→ ACTIVITY: Pick out each line of the records that includes the string "digital", and copy it.

*** DATA LISTING ***

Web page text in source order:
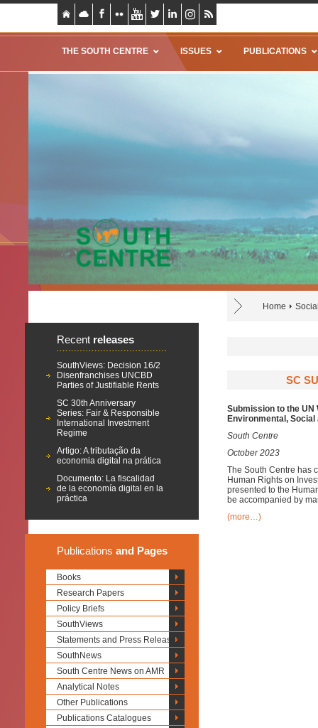
THE SOUTH CENTRE ISSUES PUBLICATIONS
Home
Recent releases
SouthViews: Decision 16/2
Disenfranchises UNCBD
Parties of Justifiable Rents
SC 30th Anniversary
Series: Fair & Responsible
International Investment
Regime
Artigo: A tributação da
economia digital na prática
Documento: La fiscalidad
de la economía digital en la
práctica
Publications and Pages
Books
Research Papers
Policy Briefs
SouthViews
Statements and Press Releases
SouthNews
South Centre News on AMR
Analytical Notes
Other Publications
Publications Catalogues
SC
Submission to the
Environmental,
South Centre
October 2023
The South Centre has
Human Rights on
presented to the
be accompanied by
(more…)

*** End of DATA LISTING ***

→ RESPONSE TO THIS EXERCISE:
economia digital na prática
de la economía digital en la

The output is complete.